| Work item |
Print each entry again exactly as written, and keep the pictures out.
#####
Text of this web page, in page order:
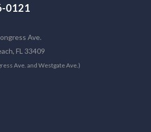
0121
Ave.
FL 33409
Ave. and Westgate Ave.)
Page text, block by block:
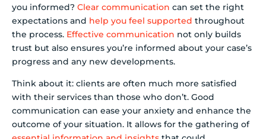
you informed? Clear communication can set the right
expectations and help you feel supported throughout
the process. Effective communication not only builds
trust but also ensures you’re informed about your case’s
progress and any new developments.
Think about it: clients are often much more satisfied
with their services than those who don’t. Good
communication can ease your anxiety and enhance the
outcome of your situation. It allows for the gathering of
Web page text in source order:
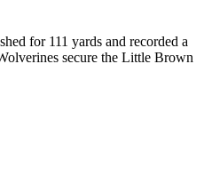
for 111 yards and recorded a
secure the Little Brown
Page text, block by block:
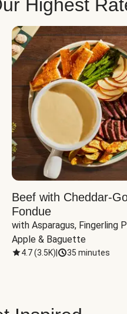
Highest
Beef with Cheddar-
Fondue
with Asparagus, Fingerling
Apple & Baguette
4.7(3.5K) 35 minutes
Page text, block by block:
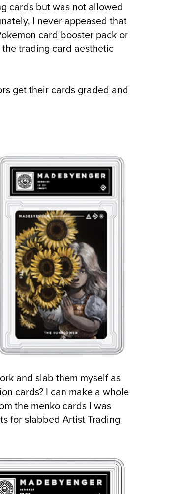
cards but was not allowed
I never appeased that
card booster pack or
trading card aesthetic
get their cards graded and
and slab them myself as
cards? I can make a whole
the menko cards I was
for slabbed Artist Trading
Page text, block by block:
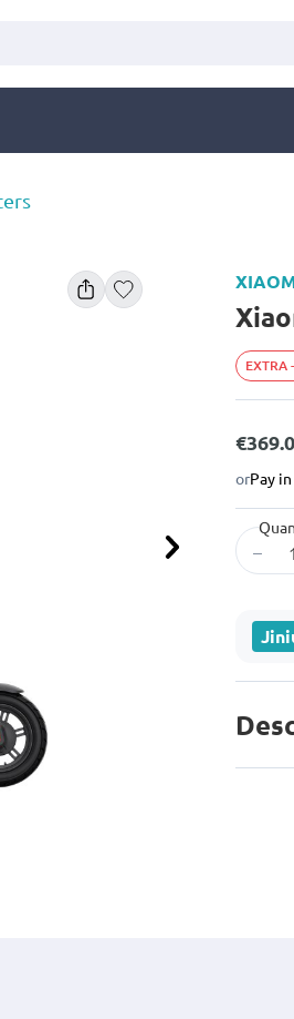
Next
EXTRA
orPay
–
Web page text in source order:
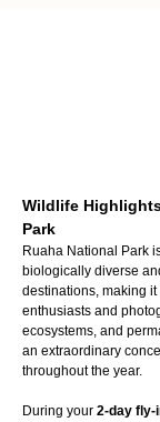
Wildlife
Park
Ruaha National Park
biologically diverse
destinations, making
enthusiasts and
ecosystems, and
an extraordinary
throughout the year.
During your 2-day fly-
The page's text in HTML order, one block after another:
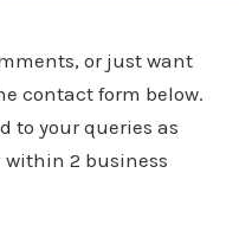
or just want
contact form below.
to your queries as
within 2 business
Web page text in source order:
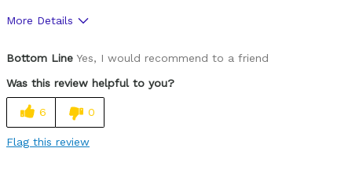
More Details
Bottom Line Yes, I would recommend to a friend
Was this review helpful to you?
6 0
Flag this review
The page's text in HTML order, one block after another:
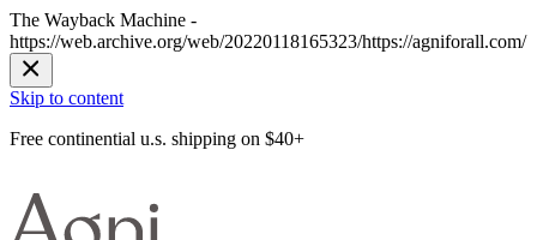
The Wayback Machine -
https://web.archive.org/web/20220118165323/https://agniforall.com/
Skip to content
Free continential u.s. shipping on $40+
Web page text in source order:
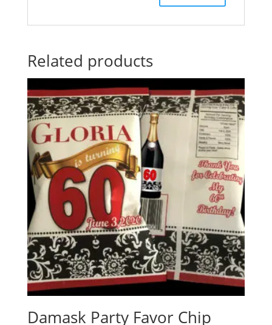
Related products
Damask Party Favor Chip
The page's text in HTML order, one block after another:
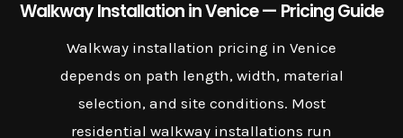
Walkway Installation in Venice — Pricing Guide
Walkway installation pricing in Venice
depends on path length, width, material
selection, and site conditions. Most
residential walkway installations run
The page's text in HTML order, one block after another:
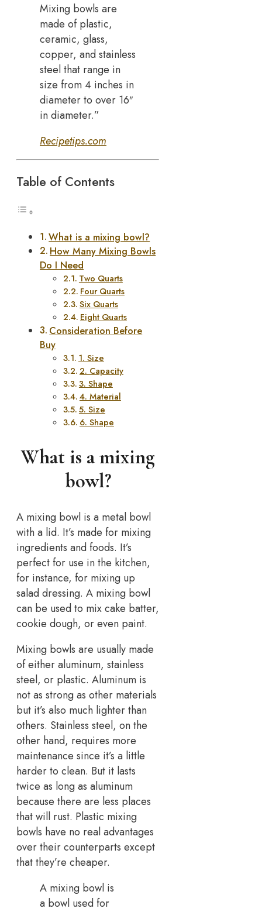
Mixing bowls are
made of plastic,
ceramic, glass,
copper, and stainless
steel that range in
size from 4 inches in
diameter to over 16″
in diameter.”
Recipetips.com
Table of Contents
What is a mixing bowl?
How Many Mixing Bowls
Do I Need
Two Quarts
Four Quarts
Six Quarts
Eight Quarts
Consideration Before
Buy
1. Size
2. Capacity
3. Shape
4. Material
5. Size
6. Shape
What is a mixing
bowl?
A mixing bowl is a metal bowl
with a lid. It’s made for mixing
ingredients and foods. It’s
perfect for use in the kitchen,
for instance, for mixing up
salad dressing. A mixing bowl
can be used to mix cake batter,
cookie dough, or even paint.
Mixing bowls are usually made
of either aluminum, stainless
steel, or plastic. Aluminum is
not as strong as other materials
but it’s also much lighter than
others. Stainless steel, on the
other hand, requires more
maintenance since it’s a little
harder to clean. But it lasts
twice as long as aluminum
because there are less places
that will rust. Plastic mixing
bowls have no real advantages
over their counterparts except
that they’re cheaper.
A mixing bowl is
a bowl used for
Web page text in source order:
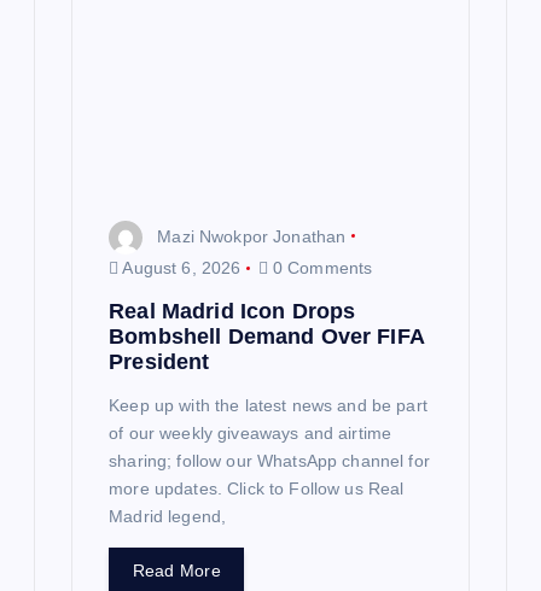
Mazi Nwokpor Jonathan
August 6, 2026
0 Comments
Real Madrid Icon Drops
Bombshell Demand Over FIFA
President
Keep up with the latest news and be part
of our weekly giveaways and airtime
sharing; follow our WhatsApp channel for
more updates. Click to Follow us Real
Madrid legend,
Read More
#####
| Answer to this exercise |
Text of this web page, in page order:
0121
Ave.
FL 33409
Ave. and Westgate Ave.)
Page text, block by block:
you informed? Clear communication can set the right
expectations and help you feel supported throughout
the process. Effective communication not only builds
trust but also ensures you’re informed about your case’s
progress and any new developments.
Think about it: clients are often much more satisfied
with their services than those who don’t. Good
communication can ease your anxiety and enhance the
outcome of your situation. It allows for the gathering of
Web page text in source order:
for 111 yards and recorded a
secure the Little Brown
Page text, block by block:
Highest
Beef with Cheddar-
Fondue
with Asparagus, Fingerling
Apple & Baguette
4.7(3.5K) 35 minutes
Page text, block by block:
cards but was not allowed
I never appeased that
card booster pack or
trading card aesthetic
get their cards graded and
and slab them myself as
cards? I can make a whole
the menko cards I was
for slabbed Artist Trading
Page text, block by block:
Next
EXTRA
orPay
–
Web page text in source order:
Wildlife
Park
Ruaha National Park
biologically diverse
destinations, making
enthusiasts and
ecosystems, and
an extraordinary
throughout the year.
During your 2-day fly-
The page's text in HTML order, one block after another:
or just want
contact form below.
to your queries as
within 2 business
Web page text in source order:
More Details
Bottom Line Yes, I would recommend to a friend
Was this review helpful to you?
6 0
Flag this review
The page's text in HTML order, one block after another:
The Wayback Machine -
https://web.archive.org/web/20220118165323/https://agniforall.com/
Skip to content
Free continential u.s. shipping on $40+
Web page text in source order:
Related products
Damask Party Favor Chip
The page's text in HTML order, one block after another:
Walkway Installation in Venice — Pricing Guide
Walkway installation pricing in Venice
depends on path length, width, material
selection, and site conditions. Most
residential walkway installations run
The page's text in HTML order, one block after another:
Mixing bowls are
made of plastic,
ceramic, glass,
copper, and stainless
steel that range in
size from 4 inches in
diameter to over 16″
in diameter.”
Recipetips.com
Table of Contents
What is a mixing bowl?
How Many Mixing Bowls
Do I Need
Two Quarts
Four Quarts
Six Quarts
Eight Quarts
Consideration Before
Buy
1. Size
2. Capacity
3. Shape
4. Material
5. Size
6. Shape
What is a mixing
bowl?
A mixing bowl is a metal bowl
with a lid. It’s made for mixing
ingredients and foods. It’s
perfect for use in the kitchen,
for instance, for mixing up
salad dressing. A mixing bowl
can be used to mix cake batter,
cookie dough, or even paint.
Mixing bowls are usually made
of either aluminum, stainless
steel, or plastic. Aluminum is
not as strong as other materials
but it’s also much lighter than
others. Stainless steel, on the
other hand, requires more
maintenance since it’s a little
harder to clean. But it lasts
twice as long as aluminum
because there are less places
that will rust. Plastic mixing
bowls have no real advantages
over their counterparts except
that they’re cheaper.
A mixing bowl is
a bowl used for
Web page text in source order:
Mazi Nwokpor Jonathan
August 6, 2026
0 Comments
Real Madrid Icon Drops
Bombshell Demand Over FIFA
President
Keep up with the latest news and be part
of our weekly giveaways and airtime
sharing; follow our WhatsApp channel for
more updates. Click to Follow us Real
Madrid legend,
Read More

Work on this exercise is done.